Dave and Cindy Peters have already logged their first 100 miles from the wall at Campo on the U.S.-Mexico border. They’re now calling themselves Zelda and Tarzan. How Dave got dubbed:
At Scissors Crossing we stopped to rest and make a decision whether to proceed up a hot dry stretch through the San Felipe Hills or to wait it out until early morning when it is cool.
While here at Scissors Crossing another hiker named Zoner gave David his trail name. David was dubbed Tarzan because of the Cheetah gaiters he wears along with his jungle shirt and hat. I don’t want to be Jane because David would have an excuse to drag me around so we’ll wait to see what comes about for me.
Cindy did the wise thing: chose one before some embarrassing trail faux pas did the deed for her:
Last night we had several hikers congratulate us on our 24 mile day as we came into camp at Barrel Springs. Nomad, who is a two-time AT thru-hiker, suggested that my trail name should be Wonder Woman or Super Woman, but neither one hit the spot for me. The next morning the name Zelda pop into mind, which I thought was consistent with the other names mentioned. My sons both love the game, The Legend of Zelda. I ran it by some other hikers and they thought it was perfect. I love it too!

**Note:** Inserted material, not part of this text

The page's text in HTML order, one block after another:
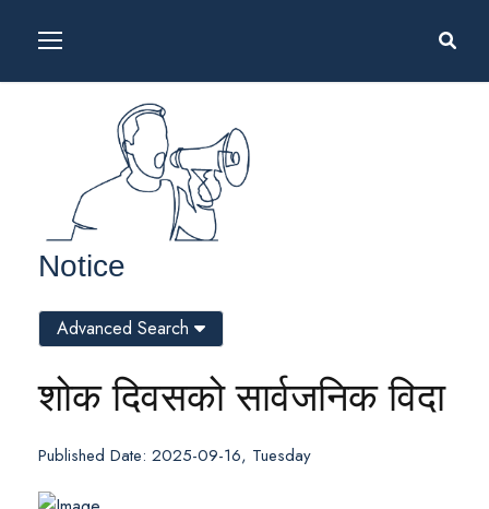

So, Tarzan and Zelda made it to Warner Springs resort and it is paradise. The soap smells so good. And a thru hiker that lives near here named Warner Springs Monty heard about my blisters through trail talk and brought me some Epsom salts to our room. What a great trail angel!
As long as I’m on the subject of local through-hikers, I’ve been meaning to mention one I found last week: JJ, a Bay Area guy who says he used to weigh 400 pounds (down to 290 at last count, as I recall). A briefing from his first day out:
Knees good. Tired. It is much further from Hauser Creek this year than four years ago. And more bicycles. I counted 12 between Campo and Hauser Creek.
Lots of people already on the trail. I’m off for a shower after a
quart of chocolate milk and a quart of cranberry juice.
Lots of good stuff at JJ’s web site, Old Man Walking, which won’t have many updates for the next few months while he’s working his way north (the The Trail Journals link above should have them, though).